Your task:
Reply with nothing but the number of lines in the data below where the word "життя" occurs.
[Material supplied Boundary: Start]
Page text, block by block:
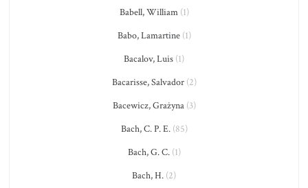
Babell, William(1)
Babo, Lamartine(1)
Bacalov, Luis (1)
Bacarisse, Salvador(2)
Bacewicz, Grażyna(3)
Bach, C. P. E.(85)
Bach, G. C.(1)
Bach, H. (2)
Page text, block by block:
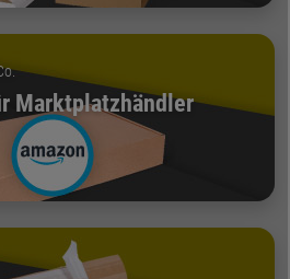
Marktplatzhändler
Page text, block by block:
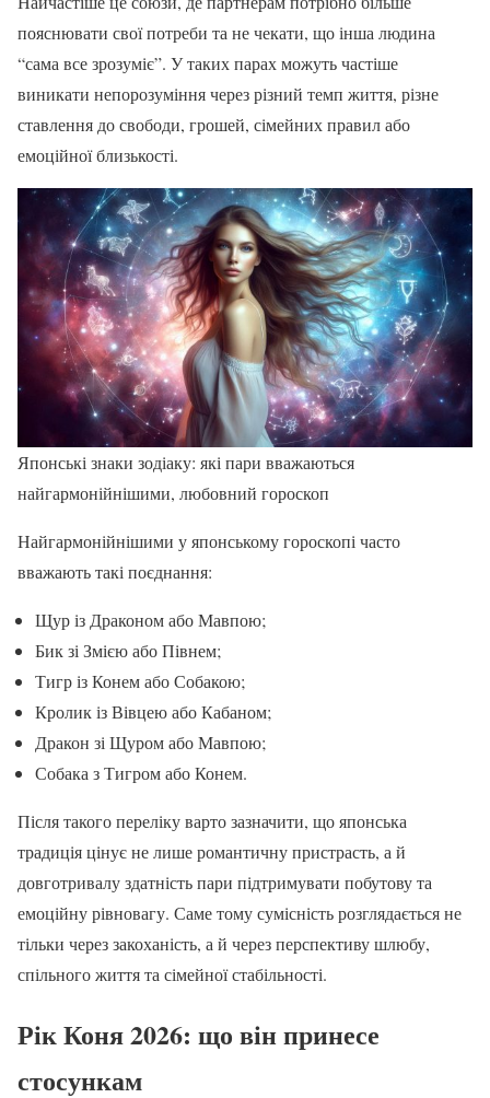
пояснювати свої потреби та не чекати, що інша людина
“сама все зрозуміє”. У таких парах можуть частіше
виникати непорозуміння через різний темп життя, різне
ставлення до свободи, грошей, сімейних правил або
емоційної близькості.
Японські знаки зодіаку: які пари вважаються
найгармонійнішими, любовний гороскоп
Найгармонійнішими у японському гороскопі часто
вважають такі поєднання:
Щур із Драконом або Мавпою;
Бик зі Змією або Півнем;
Тигр із Конем або Собакою;
Кролик із Вівцею або Кабаном;
Дракон зі Щуром або Мавпою;
Собака з Тигром або Конем.
Після такого переліку варто зазначити, що японська
традиція цінує не лише романтичну пристрасть, а й
довготривалу здатність пари підтримувати побутову та
емоційну рівновагу. Саме тому сумісність розглядається не
тільки через закоханість, а й через перспективу шлюбу,
спільного життя та сімейної стабільності.
Рік Коня 2026: що він принесе
стосункам
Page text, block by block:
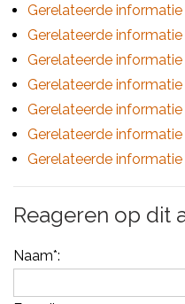
Gerelateerde
Gerelateerde
Gerelateerde
Gerelateerde
Gerelateerde
Gerelateerde
Gerelateerde
Reageren op dit
Naam*:
[Material supplied Boundary: End]
Answer box:
2